The genre of the game or the specific challenges the game offers are irrelevant to the core promise and whether or not the game fulfills the promise.

Ragnar Tørnquist, Funcom

Do you think the game worlds in adventure games as of late have been sufficiently interesting to explore?

I'm not going to comment specifically on other adventure games, but two "recent" games that have featured very interesting, explorable worlds are, surprisingly enough, Grand Theft Auto III and Vice City...and while these aren't adventures (though they've borrowed a whole bunch of elements from the genre), they allow the player to roam freely around a cohesive environment where time passes and where NPCs go about their business. I'd love to see something like this in an adventure game. So, compared to these games, and compared to a lot of RPGs, then no, adventure games don't have worlds as involving and interesting -- but there's no reason they shouldn't have. Shenmue, for example, had a really intriguing and involving game world that felt exotic (to my eyes) and, at the same time, through the eyes of my character, solidly familiar. Because of that--and despite some annoying gameplay--it's one of my all-time favourite adventures.

Large, interesting, beautiful, and cohesive game worlds are rare for a very simple reason: They're incredibly expensive, and very difficult, to make.

How important is non-linearity in adventure games?

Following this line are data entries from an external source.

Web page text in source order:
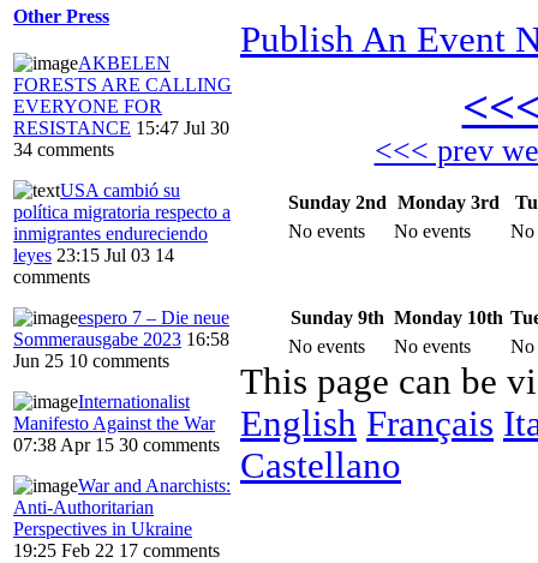
Other Press
AKBELEN
FORESTS ARE CALLING
EVERYONE FOR
RESISTANCE 15:47 Jul 30
34 comments
USA cambió su
política migratoria respecto a
inmigrantes endureciendo
leyes 23:15 Jul 03 14
comments
espero 7 – Die neue
Sommerausgabe 2023 16:58
Jun 25 10 comments
Internationalist
Manifesto Against the War
07:38 Apr 15 30 comments
War and Anarchists:
Anti-Authoritarian
Perspectives in Ukraine
19:25 Feb 22 17 comments
Publish An Event
<<< prev
Sunday 2nd Monday 3rd
No events
No events No
Sunday 9th Monday 10th
No events
No events No
This page can be
English Français
Castellano

Non-linearity in itself shouldn't be a goal (unless it serves the gameplay), albeit giving players the freedom to explore and experiment should be. A good story--and adventure games are *always* about stories!--require a certain degree of linearity, but between the "beats", between the important story moments, it ought to be possible to give players the option to roam free, to explore, to experiment. That might give the appearance of non-linearity, especially if some quests are optional, or if they can be solved "out of order." But when it comes down to it, an adventure game needs a beginning, a middle, and an end--just like any other games (except for MMOs, which basically go on for ever).

Thing is, total non-linearity is probably impossible to achieve, and it's not necessarily something you'd want to achieve.

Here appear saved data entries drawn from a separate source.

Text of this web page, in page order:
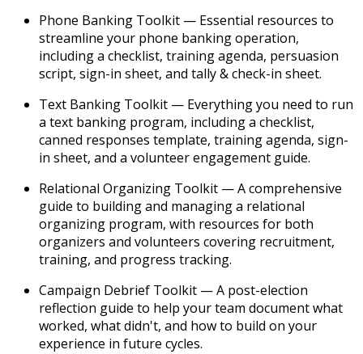
Phone Banking Toolkit — Essential resources to
streamline your phone banking operation,
including a checklist, training agenda, persuasion
script, sign-in sheet, and tally & check-in sheet.
Text Banking Toolkit — Everything you need to run
a text banking program, including a checklist,
canned responses template, training agenda, sign-
in sheet, and a volunteer engagement guide.
Relational Organizing Toolkit — A comprehensive
guide to building and managing a relational
organizing program, with resources for both
organizers and volunteers covering recruitment,
training, and progress tracking.
Campaign Debrief Toolkit — A post-election
reflection guide to help your team document what
worked, what didn't, and how to build on your
experience in future cycles.

Do you see character AI play a significant role in adventure games?

It depends what you mean by 'AI'. It's an often misused and ambiguous term. But the illusion of reality, of life, is as important in adventure games as it is elsewhere. To provide NPCs with artificial behaviour that mimics the behaviour of real people is a step forward... but this *can* be accomplished through smart scripting, which is often what people mean when they talk about 'AI'.

However: Yes, absolutely, we need to see characters in adventure games who do more than just stand around waiting for the player to show up and talk to them, and who may react in a more dynamic manner to player actions. This opens up for a lot of new gameplay. I think that players are starting to expect much more from their interactions with NPCs, and developers need to rise to that challenge.

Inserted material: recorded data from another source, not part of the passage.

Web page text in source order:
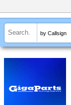
by Callsign
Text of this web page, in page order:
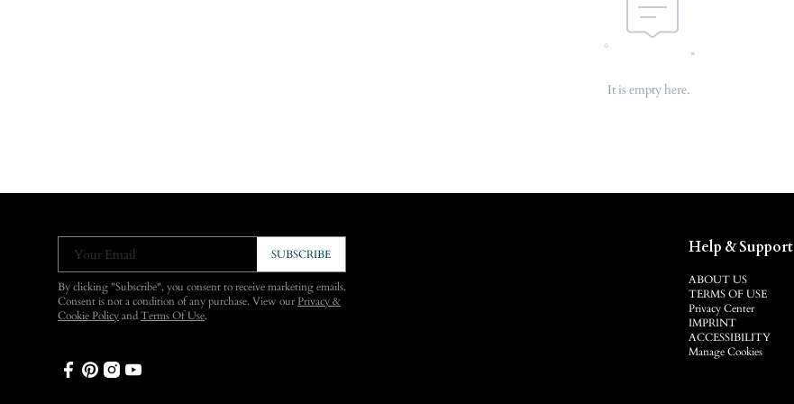
It is empty here.
Your Email SUBSCRIBE
By clicking "Subscribe", you consent to receive marketing emails.
Consent is not a condition of any purchase. View ourPrivacy &
Cookie Policy and Terms Of Use.
Help & Support
ABOUT US
TERMS OF USE
Privacy Center
IMPRINT
ACCESSIBILITY
Manage Cookies
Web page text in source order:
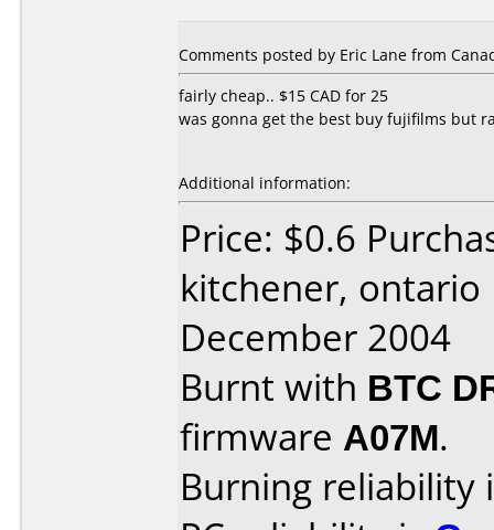
Comments posted by Eric Lane from
fairly cheap.. $15 CAD for 25
was gonna get the best buy fujifilms but
Additional information:
Price: $0.6
kitchener, ontario
December 2004
Burnt with BTC
firmware A07M.
Burning reliability

What do you think can adventure games learn from other genres?

A whole lot. Other genres have "stolen" so much from the adventure--object-oriented puzzles, conversations, non-combat gameplay, the unique focus on story--and it's about time the adventure took something back! For instance, GUI and interface is something adventures can learn a lot about from console RPGs, action-adventures, and so on. Environmental navigation, combat, physics, AI... even story and dialogues, areas where adventures used to rule supreme. Now RPGs like Knights of the Old Republic are raising the bar. So, definitely, the adventure genre needs to look elsewhere for inspiration, and not remain stuck in the past. I think Broken Sword 3, for example, has shown a unique willingness to defy expectations and move forward.

Q&As conducted by Eivind Hagerup and Marek Bronstring.